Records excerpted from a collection
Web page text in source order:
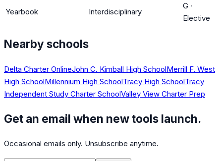
Yearbook Interdisciplinary
G ·
Elective
Nearby schools
Delta Charter OnlineJohn C. Kimball High SchoolMerrill F. West
High SchoolMillennium High SchoolTracy High SchoolTracy
Independent Study Charter SchoolValley View Charter Prep
Get an email when new tools launch.
Occasional emails only. Unsubscribe anytime.
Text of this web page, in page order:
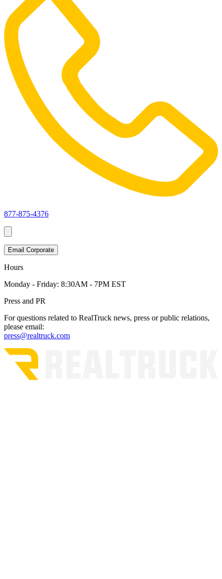
877-875-4376
Email Corporate
Hours
Monday - Friday: 8:30AM - 7PM EST
Press and PR
For questions related to RealTruck news, press or public relations,
please email:
press@realtruck.com
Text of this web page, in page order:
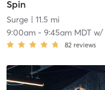
Spin
Surge | 11.5 mi
9:00am- 9:45am MDTw/
82 reviews
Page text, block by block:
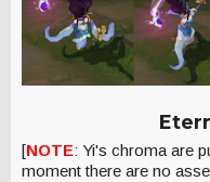
[NOTE: Yi's chroma are
moment there are no

● **WORK TO COMPLETE**
Write out every entry above exactly as it stands, minus the pictures.

● **REPLY TO THE TASK**
Web page text in source order:
Yearbook Interdisciplinary
G ·
Elective
Nearby schools
Delta Charter OnlineJohn C. Kimball High SchoolMerrill F. West
High SchoolMillennium High SchoolTracy High SchoolTracy
Independent Study Charter SchoolValley View Charter Prep
Get an email when new tools launch.
Occasional emails only. Unsubscribe anytime.
Text of this web page, in page order:
877-875-4376
Email Corporate
Hours
Monday - Friday: 8:30AM - 7PM EST
Press and PR
For questions related to RealTruck news, press or public relations,
please email:
press@realtruck.com
Text of this web page, in page order:
Spin
Surge | 11.5 mi
9:00am- 9:45am MDTw/
82 reviews
Page text, block by block:
[NOTE: Yi's chroma are
moment there are no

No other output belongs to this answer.